# Microphone settings and panning in a template



## kimarnesen (Oct 14, 2017)

Hi,

As a composer of concert music until now I’ve got a lot to learn when it comes to production. I’ve built my first template ever now with VEP and Cubase. Now I need to go through every instrument and use the right microphones and positions.

So as a beginner on this, I want to ask how you do that. Many libraries come with several microphone positions. Do you use the mic settings in each library or do you use something like Virtual Sound Stage for microphone positions and panning?

My template is mostly orchestral, but with a lot of ethnic percussion, instruments and singers. Also some synths for pads and sound effects. 

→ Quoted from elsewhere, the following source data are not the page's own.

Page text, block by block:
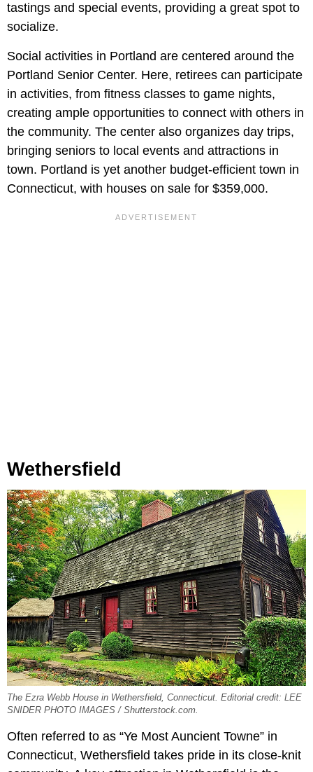
tastings and special events, providing a great spot to
socialize.
Social activities in Portland are centered around the
Portland Senior Center. Here, retirees can participate
in activities, from fitness classes to game nights,
creating ample opportunities to connect with others in
the community. The center also organizes day trips,
bringing seniors to local events and attractions in
town. Portland is yet another budget-efficient town in
Connecticut, with houses on sale for $359,000.
Wethersfield
The Ezra Webb House in Wethersfield, Connecticut. Editorial credit: LEE
SNIDER PHOTO IMAGES / Shutterstock.com.
Often referred to as “Ye Most Auncient Towne” in
Connecticut, Wethersfield takes pride in its close-knit

I really don’t know where to start here. Microphone positioning in the library vs Virtual Sound Stage or similar.


----------



## Jdiggity1 (Nov 17, 2017)

You start by experimenting and learning.
Find a track you like that you can reference, and try to achieve the same sound.
Listen analytically and see if you can describe the characteristics, and compare to the sound of your libraries. Think about the panning/stereo field and width. Does it sound harsh, dull, boomy, close, far away, etc.
If you have multiple mic positions, then play around with them first, they can often get you most if not all of the way there.
Tweak with plugins where necessary.

However, if you want to save on RAM, then it is also possible to achieve great results with just one mic position and some nifty mix techniques.

My answer might be a bit vague, but there's not really a correct starting point. The important thing is just to *start*.


----------